BEGIN Material for the task

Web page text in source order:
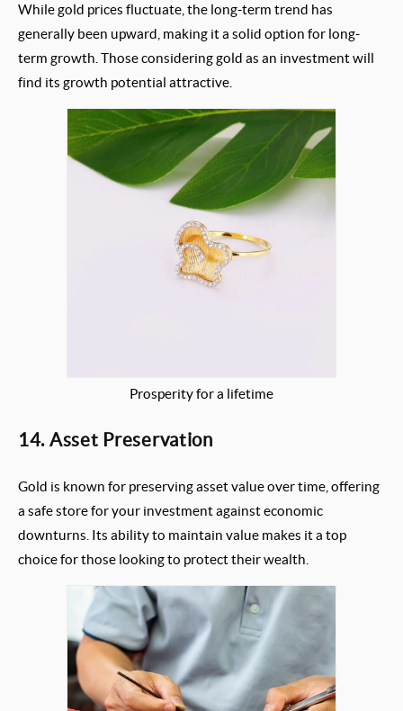
While gold prices fluctuate, the long-term trend has
generally been upward, making it a solid option for long-
term growth. Those considering gold as an investment will
find its growth potential attractive.
Prosperity for a lifetime
14. Asset Preservation
Gold is known for preserving asset value over time, offering
a safe store for your investment against economic
downturns. Its ability to maintain value makes it a top
choice for those looking to protect their wealth.

END Material for the task

→ **Instructions to follow**: Could you reproduce the entries verbatim, leaving out all pictures?

→ **Answer box**:
Web page text in source order:
While gold prices fluctuate, the long-term trend has
generally been upward, making it a solid option for long-
term growth. Those considering gold as an investment will
find its growth potential attractive.
Prosperity for a lifetime
14. Asset Preservation
Gold is known for preserving asset value over time, offering
a safe store for your investment against economic
downturns. Its ability to maintain value makes it a top
choice for those looking to protect their wealth.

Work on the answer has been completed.